# Android Programmieren



## moessi91 (25. Nov 2012)

Hallo, ich habe vor eine app für Android zu programmieren und möchte diese aber auch auf iphones und windows phones zum laufen bringen. 
Muss ich die App dann 3 mal entwickeln also für I-Phone WindowsPhone und Android oder gibt es eine Programmiersprache welche es ermöglicht die App auf alle 3 Systeme zu kompilieren. 
Ich hoffe ich habe das Thema in den richtigen Thread gestellt. 

Mfg
Vincenz


----------



## Marcinek (25. Nov 2012)

nein gibt es nicht


----------



## trääät (25. Nov 2012)

ich weis ja nicht ob es möglich ist ... aber man könnte auf "windows" ja versuchen ne java-vm zu installieren ... würde aber nicht viel bringen weil man ja dann für normale API entwickeln müsste .. und nicht speziell für android ...

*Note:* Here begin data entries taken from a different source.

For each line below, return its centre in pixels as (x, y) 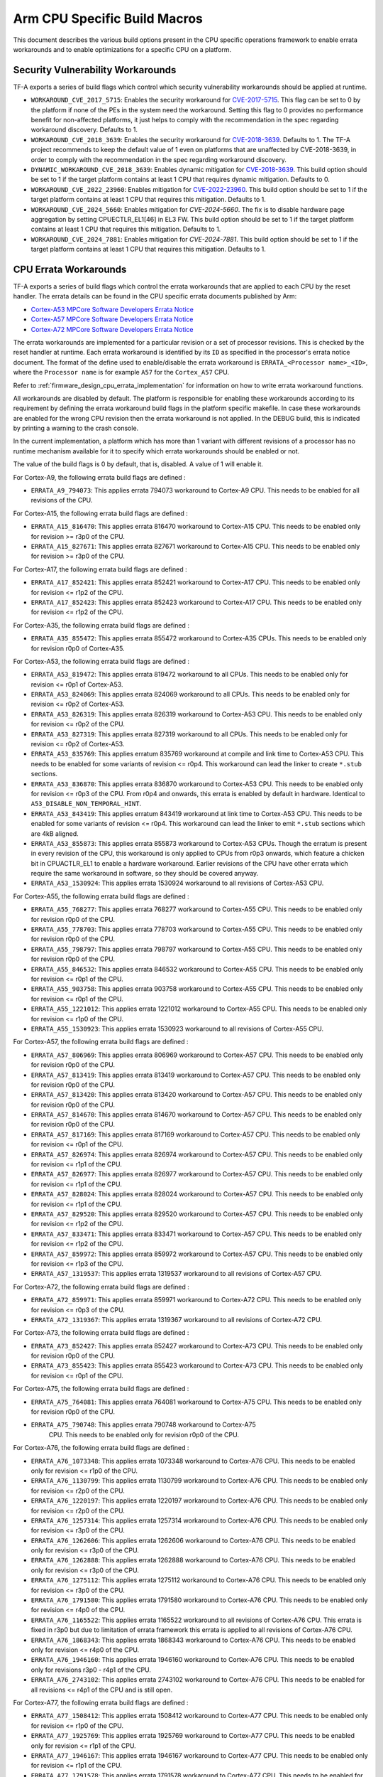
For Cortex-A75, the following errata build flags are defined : (101, 1389)
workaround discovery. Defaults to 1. (84, 130)
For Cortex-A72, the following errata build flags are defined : (101, 1287)
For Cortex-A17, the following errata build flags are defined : (100, 569)
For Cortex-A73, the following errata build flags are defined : (101, 1333)
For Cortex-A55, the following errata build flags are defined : (101, 896)
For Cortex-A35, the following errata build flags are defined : (101, 625)
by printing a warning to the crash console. (76, 428)
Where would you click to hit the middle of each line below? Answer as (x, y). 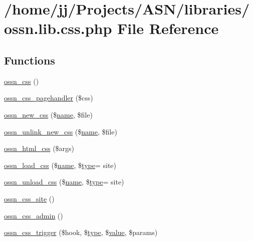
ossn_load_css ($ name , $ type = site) (60, 165)
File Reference (168, 28)
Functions (30, 60)
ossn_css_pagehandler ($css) (49, 98)
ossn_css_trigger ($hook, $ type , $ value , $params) (81, 232)
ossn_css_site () (29, 198)
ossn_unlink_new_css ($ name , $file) (61, 131)
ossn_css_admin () (34, 215)
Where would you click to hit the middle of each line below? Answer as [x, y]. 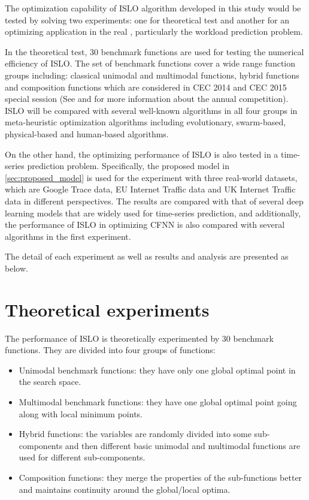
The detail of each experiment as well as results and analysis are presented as [147, 256]
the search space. [50, 382]
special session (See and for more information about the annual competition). [147, 99]
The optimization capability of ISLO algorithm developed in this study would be [153, 8]
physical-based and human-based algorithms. [87, 133]
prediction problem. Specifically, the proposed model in [128, 166]
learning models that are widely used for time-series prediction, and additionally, [153, 213]
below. [16, 268]
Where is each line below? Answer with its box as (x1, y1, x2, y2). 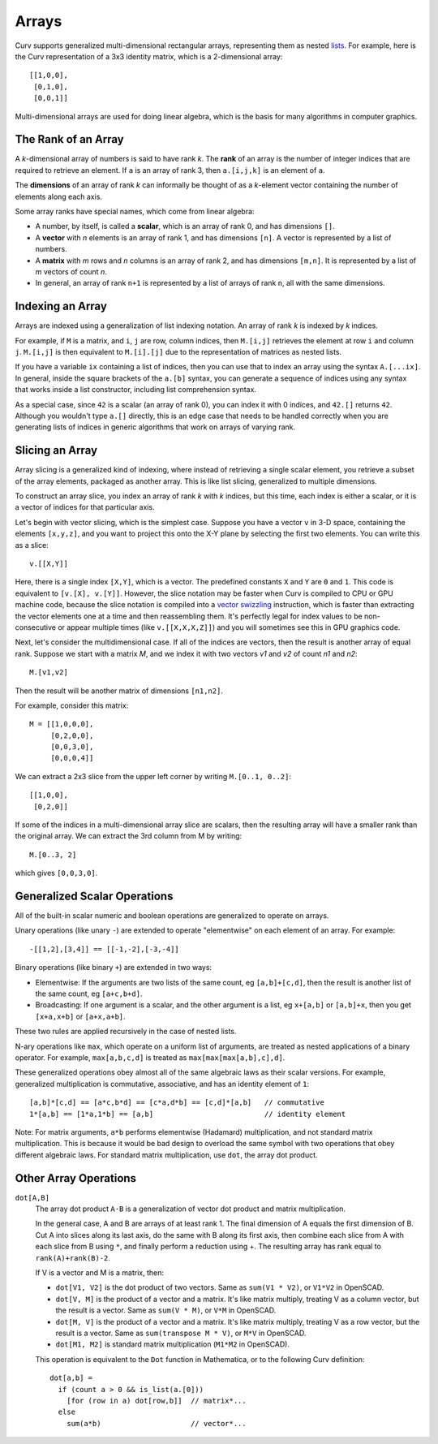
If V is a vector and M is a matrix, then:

lange rede aber irgendwie gar kein sinn : nein , gibt es nicht ... du müsstest für jede ziel-platform die "app" komplett neu entwickeln ...


----------



## Gast2 (25. Nov 2012)

Naja, das geht schon, nur nicht mit purem Java.
Du kannst dir beispielsweise mal PhoneGap anschauen. Da entwickelst du deine App in HTML/CSS/Javascript und kannst die dann später für 7 oder 8 Plattformen kompilieren. PhoneGap bietet dir durch APIs zumindest auf Android, iOS und Windows Phone Zugriff auf Kamera, Sensoren, etc. Du kannst also eine vollwertige App damit entwickeln.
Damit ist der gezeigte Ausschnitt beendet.